What you have to do:
Give every line from the entries that contains "colis".
──────── The input ────────
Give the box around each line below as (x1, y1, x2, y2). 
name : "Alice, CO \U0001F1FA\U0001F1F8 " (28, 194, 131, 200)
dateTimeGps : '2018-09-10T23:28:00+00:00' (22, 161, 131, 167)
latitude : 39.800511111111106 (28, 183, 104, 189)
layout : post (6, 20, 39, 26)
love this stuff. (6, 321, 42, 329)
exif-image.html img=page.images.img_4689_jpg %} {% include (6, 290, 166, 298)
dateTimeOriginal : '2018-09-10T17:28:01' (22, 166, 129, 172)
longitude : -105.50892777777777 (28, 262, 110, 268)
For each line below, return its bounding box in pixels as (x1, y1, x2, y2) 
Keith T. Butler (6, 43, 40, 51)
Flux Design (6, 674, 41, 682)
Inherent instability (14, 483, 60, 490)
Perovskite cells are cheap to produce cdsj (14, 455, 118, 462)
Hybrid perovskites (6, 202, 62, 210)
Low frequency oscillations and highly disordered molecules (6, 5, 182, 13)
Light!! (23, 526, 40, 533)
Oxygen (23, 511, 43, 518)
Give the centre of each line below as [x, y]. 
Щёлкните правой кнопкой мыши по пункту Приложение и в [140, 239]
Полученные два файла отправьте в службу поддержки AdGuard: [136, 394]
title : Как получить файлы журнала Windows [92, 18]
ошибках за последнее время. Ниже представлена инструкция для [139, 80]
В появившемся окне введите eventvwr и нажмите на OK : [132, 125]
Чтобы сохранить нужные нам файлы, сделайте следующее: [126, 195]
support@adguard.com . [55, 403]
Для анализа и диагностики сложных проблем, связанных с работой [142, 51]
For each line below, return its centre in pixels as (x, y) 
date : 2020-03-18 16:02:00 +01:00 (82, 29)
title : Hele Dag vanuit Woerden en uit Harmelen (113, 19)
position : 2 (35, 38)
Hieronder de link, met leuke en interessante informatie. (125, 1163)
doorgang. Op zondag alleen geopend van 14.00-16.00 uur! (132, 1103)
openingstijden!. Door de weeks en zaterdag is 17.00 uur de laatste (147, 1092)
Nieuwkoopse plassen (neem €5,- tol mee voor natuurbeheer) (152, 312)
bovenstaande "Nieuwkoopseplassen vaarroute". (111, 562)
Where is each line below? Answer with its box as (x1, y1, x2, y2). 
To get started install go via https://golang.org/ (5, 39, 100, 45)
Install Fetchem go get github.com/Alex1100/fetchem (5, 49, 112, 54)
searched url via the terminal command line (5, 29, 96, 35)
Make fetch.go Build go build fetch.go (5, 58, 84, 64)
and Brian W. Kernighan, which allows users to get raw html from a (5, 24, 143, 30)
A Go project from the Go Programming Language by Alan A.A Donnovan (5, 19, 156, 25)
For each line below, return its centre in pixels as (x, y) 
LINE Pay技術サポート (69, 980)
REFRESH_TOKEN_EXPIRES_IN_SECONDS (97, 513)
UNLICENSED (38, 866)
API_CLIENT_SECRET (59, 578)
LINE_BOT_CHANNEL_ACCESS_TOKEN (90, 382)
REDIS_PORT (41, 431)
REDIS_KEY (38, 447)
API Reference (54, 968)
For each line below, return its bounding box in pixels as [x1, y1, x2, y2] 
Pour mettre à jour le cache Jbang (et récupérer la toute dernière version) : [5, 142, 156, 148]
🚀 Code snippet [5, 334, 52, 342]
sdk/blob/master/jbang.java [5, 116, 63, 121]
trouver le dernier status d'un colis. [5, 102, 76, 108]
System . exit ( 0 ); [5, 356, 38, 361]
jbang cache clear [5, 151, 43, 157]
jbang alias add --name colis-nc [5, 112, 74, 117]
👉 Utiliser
────────
Response for this exercise:
trouver le dernier status d'un colis. [5, 102, 76, 108]
jbang alias add --name colis-nc [5, 112, 74, 117]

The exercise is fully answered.